# Sticky  Where can one buy Curtains for show?



## janet001

Could anyone tell me where I could buy/order curtains from, for the Supreme Show please


----------



## rottiesloveragdolls

*check out ebay they have some on there, *


----------



## helz

Not ever having been to a show before, I have to ask, what do you need curtains for?


----------



## Selk67U2

*I got mine from here, they are gorgeous, she will do them to what you want too*
Classycatdesigns | Cat Show Curtains | Cat Show Drapes | Cheshire North East England UK


----------



## janet001

helz said:


> Not ever having been to a show before, I have to ask, what do you need curtains for?


At the supreme show you can decorate your cat pen, I was thinking of doing it but I can sew so thought I could order them


----------



## helz

Ah okay. cool.


----------



## Selk67U2

*Anna from classycats does them specially for the supreme too Janet*


----------



## Saikou

I can't "sew" either but can manage straight lines on the machine, thats all you really need.

I did my own

http://saikousiameseandorientals.com/full_images/muddy24.jpg


----------



## janet001

Selk67U2 said:


> *I got mine from here, they are gorgeous, she will do them to what you want too*
> Classycatdesigns | Cat Show Curtains | Cat Show Drapes | Cheshire North East England UK


Ahh Thank you, great help


----------



## janet001

Saikou said:


> I can't "sew" either but can manage straight lines on the machine, thats all you really need.
> 
> I did my own


Wow that's very good


----------



## Selk67U2

*No probs, you won't go wrong by getting them from there, she's quite happy to diacuss what you want over the phone too*


----------



## audrey1824

If you are at Wyvern, Jan Hirst is there with them at really good prices.
She also makes them to order.

She will be at the GCCF Wyvern 
Tica shows at Elsecar & Telford 
FB shows at Leeds & Rugby

New range of do-nut beds coming soon to match drapes if required.

Everything is very reasonably priced.

Tel 01623 721795 or mobile 07715864346

E-mail [email protected]


----------



## kozykatz

Yes me too - they are great, and excellent value for money.



Selk67U2 said:


> *I got mine from here, they are gorgeous, she will do them to what you want too*
> Classycatdesigns | Cat Show Curtains | Cat Show Drapes | Cheshire North East England UK


----------



## Angeli

Wouldn't you fancy being creative and having a go at whipping up something yourself? 

Curtains are nice but nearly everyone has them.
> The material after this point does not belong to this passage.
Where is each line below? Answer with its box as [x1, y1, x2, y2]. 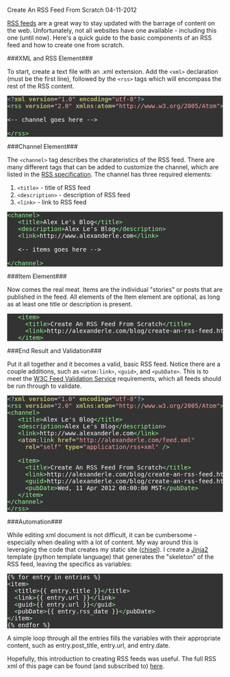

Even if you can't sew there is always an alternative, boarded backgrounds with matching accessories, swathes of material pinned or tied in place??????????You can be as imaginative or simplistic as you want.


----------



## Saikou

Angeli said:


> Wouldn't you fancy being creative and having a go at whipping up something yourself?
> 
> Curtains are nice but nearly everyone has them. Even if you can't sew there is always an alternative, boarded backgrounds with matching accessories, swathes of material pinned or tied in place??????????You can be as imaginative or simplistic as you want.


That's very true, my friend did that for her first Supreme and won a prize in the most humourous section


----------



## sarah1212

take a look at this website they good www.cat-show-curtains.co.uk have had super curtains from them


----------



## sskmick

Saikou said:


> I can't "sew" either but can manage straight lines on the machine, thats all you really need.
> 
> I did my own
> 
> http://saikousiameseandorientals.com/full_images/muddy24.jpg


Wow! do you fancy making my bedroom look like that.  Fabulous fit for Royality. 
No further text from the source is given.